**TASK:** Write out all the entries word for word, but skip any images.

--- TASK MATERIAL Enclosed Below ---

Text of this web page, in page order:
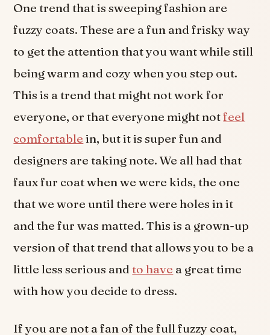
One trend that is sweeping fashion are
fuzzy coats. These are a fun and frisky way
to get the attention that you want while still
being warm and cozy when you step out.
This is a trend that might not work for
everyone, or that everyone might notfeel
comfortable in, but it is super fun and
designers are taking note. We all had that
faux fur coat when we were kids, the one
that we wore until there were holes in it
and the fur was matted. This is a grown-up
version of that trend that allows you to be a
little less serious andto have a great time
with how you decide to dress.
If you are not a fan of the full fuzzy coat,
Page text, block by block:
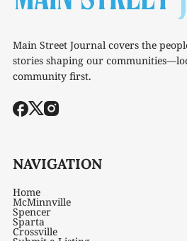
Main Street Journal covers the
stories shaping our
community first.
NAVIGATION
Home
McMinnville
Spencer
Sparta
Crossville
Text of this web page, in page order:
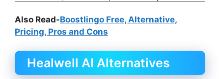
Also Read-Boostlingo Free, Alternative,
Pricing, Pros and Cons
Healwell AI Alternatives
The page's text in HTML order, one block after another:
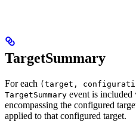
TargetSummary
For each (target,
TargetSummary event is included
encompassing the configured
applied to that configured target.
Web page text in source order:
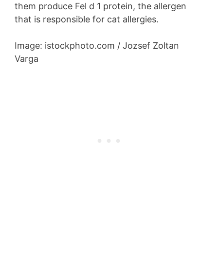
them produce Fel d 1 protein, the allergen
that is responsible for cat allergies.
Image: istockphoto.com / Jozsef Zoltan
Varga
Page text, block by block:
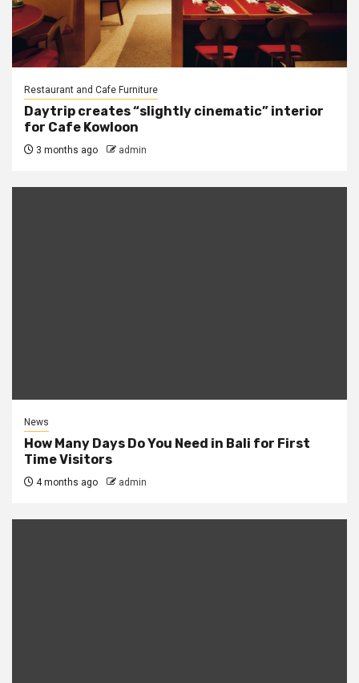
Restaurant and Cafe Furniture
Daytrip creates “slightly cinematic” interior
for Cafe Kowloon
3 months ago admin
News
How Many Days Do You Need in Bali for First
Time Visitors
4 months ago admin
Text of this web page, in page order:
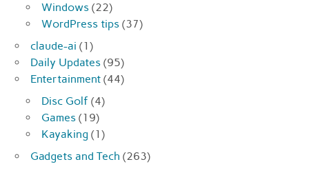
Windows (22)
WordPress tips (37)
claude-ai (1)
Daily Updates (95)
Entertainment (44)
Disc Golf (4)
Games (19)
Kayaking (1)
Gadgets and Tech (263)
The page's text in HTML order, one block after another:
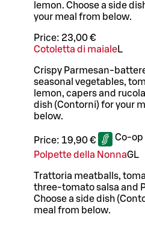
lemon. Choose a side
your meal from below.
Price: 23,00 €
Cotoletta di maialeL
Crispy Parmesan-
seasonal vegetables,
lemon, capers and
dish (Contorni) for your
below.
Price: 19,90 € Co-op
Polpette della NonnaGL
Trattoria meatballs,
three-tomato salsa and
Choose a side dish
meal from below.
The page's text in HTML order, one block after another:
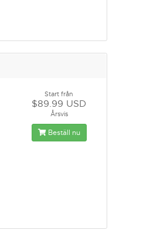
Start från
$89.99 USD
Årsvis
Beställ nu
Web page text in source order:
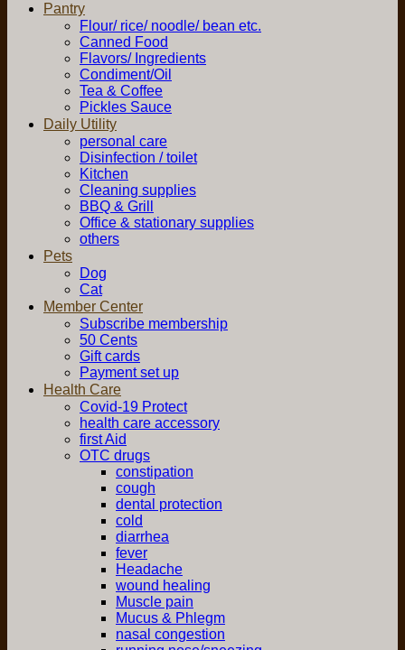
Pantry
Flour/ rice/ noodle/ bean etc.
Canned Food
Flavors/ Ingredients
Condiment/Oil
Tea & Coffee
Pickles Sauce
Daily Utility
personal care
Disinfection / toilet
Kitchen
Cleaning supplies
BBQ & Grill
Office & stationary supplies
others
Pets
Dog
Cat
Member Center
Subscribe membership
50 Cents
Gift cards
Payment set up
Health Care
Covid-19 Protect
health care accessory
first Aid
OTC drugs
constipation
cough
dental protection
cold
diarrhea
fever
Headache
wound healing
Muscle pain
Mucus & Phlegm
nasal congestion
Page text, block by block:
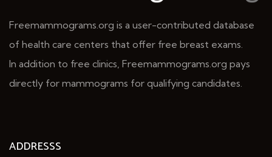
Freemammograms.org is a user-contributed database
of health care centers that offer free breast exams.
In addition to free clinics, Freemammograms.org pays
directly for mammograms for qualifying candidates.
ADDRESSS
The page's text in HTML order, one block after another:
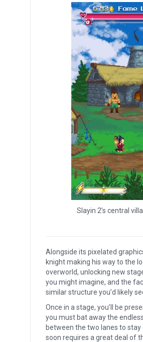
Slayin 2’s central
Alongside its pixelated
knight making his way to the
overworld, unlocking new
you might imagine, and the
similar structure you’d likely
Once in a stage, you’ll be
you must bat away the
between the two lanes to
soon requires a great deal of
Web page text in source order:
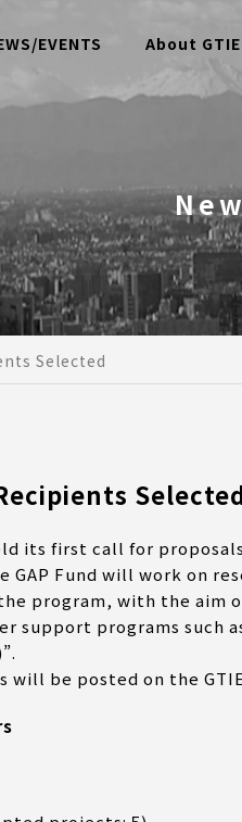
EVENTS About GTIE
Selected
its first call for
GAP Fund will work on
program, with the aim
programs such
will be posted on the
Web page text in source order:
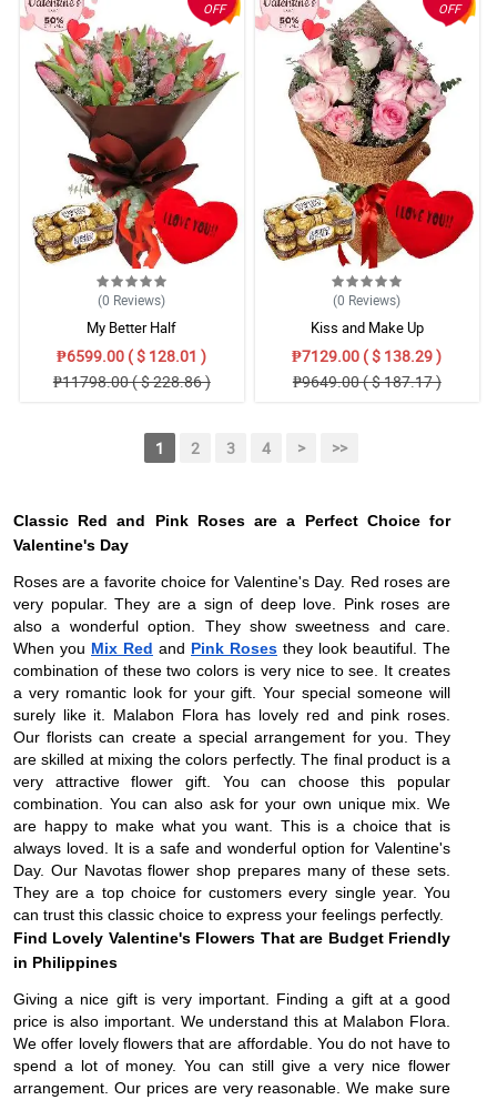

--- End of Enclosed TASK MATERIAL ---

**ANSWER AREA:**
Text of this web page, in page order:
One trend that is sweeping fashion are
fuzzy coats. These are a fun and frisky way
to get the attention that you want while still
being warm and cozy when you step out.
This is a trend that might not work for
everyone, or that everyone might notfeel
comfortable in, but it is super fun and
designers are taking note. We all had that
faux fur coat when we were kids, the one
that we wore until there were holes in it
and the fur was matted. This is a grown-up
version of that trend that allows you to be a
little less serious andto have a great time
with how you decide to dress.
If you are not a fan of the full fuzzy coat,
Page text, block by block:
Main Street Journal covers the
stories shaping our
community first.
NAVIGATION
Home
McMinnville
Spencer
Sparta
Crossville
Text of this web page, in page order:
Also Read-Boostlingo Free, Alternative,
Pricing, Pros and Cons
Healwell AI Alternatives
The page's text in HTML order, one block after another:
TargetSummary
For each (target,
TargetSummary event is included
encompassing the configured
applied to that configured target.
Web page text in source order:
them produce Fel d 1 protein, the allergen
that is responsible for cat allergies.
Image: istockphoto.com / Jozsef Zoltan
Varga
Page text, block by block:
Restaurant and Cafe Furniture
Daytrip creates “slightly cinematic” interior
for Cafe Kowloon
3 months ago admin
News
How Many Days Do You Need in Bali for First
Time Visitors
4 months ago admin
Text of this web page, in page order:
Windows (22)
WordPress tips (37)
claude-ai (1)
Daily Updates (95)
Entertainment (44)
Disc Golf (4)
Games (19)
Kayaking (1)
Gadgets and Tech (263)
The page's text in HTML order, one block after another:
lemon. Choose a side
your meal from below.
Price: 23,00 €
Cotoletta di maialeL
Crispy Parmesan-
seasonal vegetables,
lemon, capers and
dish (Contorni) for your
below.
Price: 19,90 € Co-op
Polpette della NonnaGL
Trattoria meatballs,
three-tomato salsa and
Choose a side dish
meal from below.
The page's text in HTML order, one block after another:
Start från
$89.99 USD
Årsvis
Beställ nu
Web page text in source order:
Pantry
Flour/ rice/ noodle/ bean etc.
Canned Food
Flavors/ Ingredients
Condiment/Oil
Tea & Coffee
Pickles Sauce
Daily Utility
personal care
Disinfection / toilet
Kitchen
Cleaning supplies
BBQ & Grill
Office & stationary supplies
others
Pets
Dog
Cat
Member Center
Subscribe membership
50 Cents
Gift cards
Payment set up
Health Care
Covid-19 Protect
health care accessory
first Aid
OTC drugs
constipation
cough
dental protection
cold
diarrhea
fever
Headache
wound healing
Muscle pain
Mucus & Phlegm
nasal congestion
Page text, block by block:
Freemammograms.org is a user-contributed database
of health care centers that offer free breast exams.
In addition to free clinics, Freemammograms.org pays
directly for mammograms for qualifying candidates.
ADDRESSS
The page's text in HTML order, one block after another:
Slayin 2’s central
Alongside its pixelated
knight making his way to the
overworld, unlocking new
you might imagine, and the
similar structure you’d likely
Once in a stage, you’ll be
you must bat away the
between the two lanes to
soon requires a great deal of
Web page text in source order:
EVENTS About GTIE
Selected
its first call for
GAP Fund will work on
program, with the aim
programs such
will be posted on the
Web page text in source order:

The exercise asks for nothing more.